The record links to 1 condition, with Central Precocious Puberty appearing as the primary indexed condition, and to 1 intervention — of which Debio 4326 is the first listed. Interventions can include drugs, devices, procedures, behavioral programs, or observational arms, and each is tracked as a separate registry field so that downstream queries can filter accurately. When a trial lists multiple interventions, it usually reflects a multi-arm design or a comparison protocol rather than a single treatment being tested in isolation. The brief summary published in the registry is the clearest source of protocol intent and should be read before drawing conclusions from any sidebar tags.

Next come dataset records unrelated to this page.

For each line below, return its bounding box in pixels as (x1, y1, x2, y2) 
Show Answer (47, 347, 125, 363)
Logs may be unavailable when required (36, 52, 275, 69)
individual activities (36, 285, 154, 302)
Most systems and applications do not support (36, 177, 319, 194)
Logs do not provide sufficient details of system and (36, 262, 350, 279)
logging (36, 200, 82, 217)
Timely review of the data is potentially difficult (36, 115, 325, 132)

Geographic footprint matters for practical reasons: NCT06129539 reports 20 study locations spanning 7 distinct geographic areas — top geographies include Other, California, Texas. A larger site network tends to correlate with broader recruitment capacity, but it does not imply anything about study quality, and site-level enrollment status can diverge from the overall registry status shown above. Every data point on this page comes from the public ClinicalTrials.gov dataset and is reproduced here for reference only; it is not a medical recommendation, an endorsement of the sponsor, or an invitation to enroll. Verify current status, eligibility criteria, and contact details directly at ClinicalTrials.gov, and discuss any participation decision with your own healthcare provider.
Frequently Asked Questions
What is clinical trial NCT06129539 about?
NCT06129539 is a clinical study titled "A Study to Assess the Efficacy, Safety, and Pharmacokinetics of Debio 4326 in Pediatric Participants With Central Precocious Puberty (LIBELULA™ Clinical Trial)". The primary objective of this study is to evaluate the efficacy of Debio 4326 in suppressing serum luteinizing hormone (LH) to prepubertal levels 52 weeks after the first Debio 4326 injection in pediatric participants with central precocious puberty (CPP).
What is the current status of trial NCT06129539?
This trial is currently active not recruiting. It is a Phase 3 study. The enrollment target is 56 participants. The study started on 2024-07-31. Estimated completion is 2028-02.
What conditions does trial NCT06129539 study?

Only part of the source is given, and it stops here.